As I began to read the article, my jaw basically hit the ground as to what was going on. At that point, the towers were hit, and so was the Pentagon. We only got through part of class that day before the professor let us go early. All over campus people were glued to TV sets, watching to see what was going on. As I happened to reach one of the common areas in the student union, that's when the towers fell, and we all just stood there, watching in horror.
Classes were basically canceled the rest of the day for obvious reasons, and most of us spent our time watching the news. I was also actively on a message board online where people across the country were having their own reactions. Somewhere I may still have a CD archive of the threads from that day, which in a sense captures a true picture of just what people were feeling.
Being in rural New Mexico, I wasn't expecting anything to happen. However, at the time my mom was on a business trip and it was taking place at Disneyworld. I don't know if many people remember this, but Disneyworld actually closed for the first time in history because they were afraid of getting attacked as well. To top it off, she was supposed to fly back the next day, but of course with all of the planes grounded, that wasn't happening.
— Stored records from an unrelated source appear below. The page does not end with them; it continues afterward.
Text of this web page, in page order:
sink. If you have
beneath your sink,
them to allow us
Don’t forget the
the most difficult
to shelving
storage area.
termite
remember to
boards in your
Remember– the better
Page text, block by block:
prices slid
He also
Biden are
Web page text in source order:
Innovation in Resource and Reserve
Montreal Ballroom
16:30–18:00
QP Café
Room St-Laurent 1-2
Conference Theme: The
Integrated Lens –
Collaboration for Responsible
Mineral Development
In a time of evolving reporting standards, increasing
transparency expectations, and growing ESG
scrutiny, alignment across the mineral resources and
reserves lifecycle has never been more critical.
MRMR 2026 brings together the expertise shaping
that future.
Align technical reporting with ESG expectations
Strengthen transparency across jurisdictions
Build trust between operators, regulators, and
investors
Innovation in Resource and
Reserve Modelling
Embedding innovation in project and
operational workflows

Work was desperately trying to get her back because she is an ER supervisor, but no go on the transportation, she would not get back until the following Saturday, four days later.
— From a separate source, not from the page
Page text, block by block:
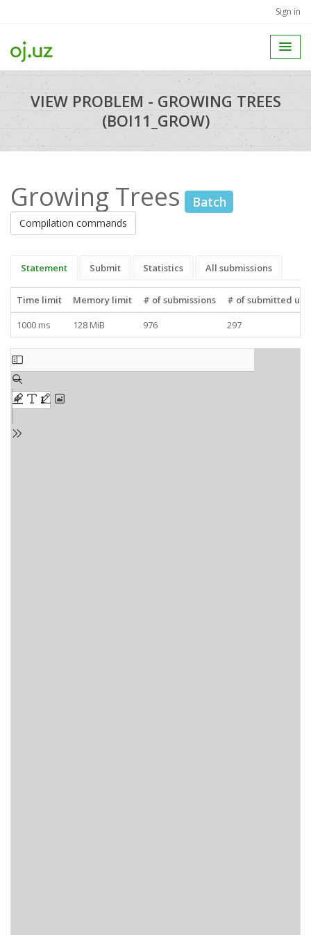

I made sure that things were okay at home of course, but the worry from myself and the family was my mom. We were actually making plans to have my dad come get me and we would drive across the country to pick her and some co-workers up and bring them back, when they finally let her get a flight home. Luckily Disneyworld was also nice enough to cut them some slack and didn't charge them for the extra days they were forced to stay over.
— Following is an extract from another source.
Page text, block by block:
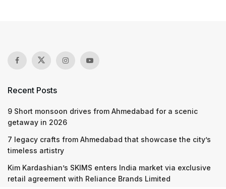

The day after, one of my professors didn't really hold class, he just let us talk, rant, rave, whatever. That was probably a wise idea because considering his background, there were likely idiotic racist bigots who were throwing death threats his way, and better to let us get our own feelings out amongst ourselves openly, than to try and hold class and make it look like he didn't care or something.
The people I still wonder about to this day is the family who lived across the street from my parent's house in California. They were from Iran and were the nicest people in the world, and I admit I had a crush on their daughter (I was always attracted to dark haired beauties). I hope she and her family didn't get harassed, but that is probably something I will never know.
I had a cousin who worked in the towers, he managed to get out before they fell, but it wasn't until about two years ago that he finally began to talk more openly about what had happened on that day. It was both fascinating and scary to hear just what he saw and heard as he was there, getting out of there, and ultimately getting away right before the collapse.
Yeah, there's really no structure to this entry, just letting the words flow.
I went to the UU church the Sunday afterward, and one of the things I actually expressed to the entire congregation was that I feared that this was going to put us into some sort of war, and that it would bring back the draft. I had said that because previously there had been articles in the media about how recruitment had not been that great. Luckily I was wrong on the draft part. Unfortunately I was not wrong on being dragged into a sort of war, which while justified in its original mission in Afghanistan, since then it has expanded to areas that had nothing to do with 9/11.
Never thought I would witness something like this in my lifetime. I still get paranoid at times that something's going to happen to me one day while riding Metro. Yet I continue to ride it simply because the last thing I should do is let a fear rule my life.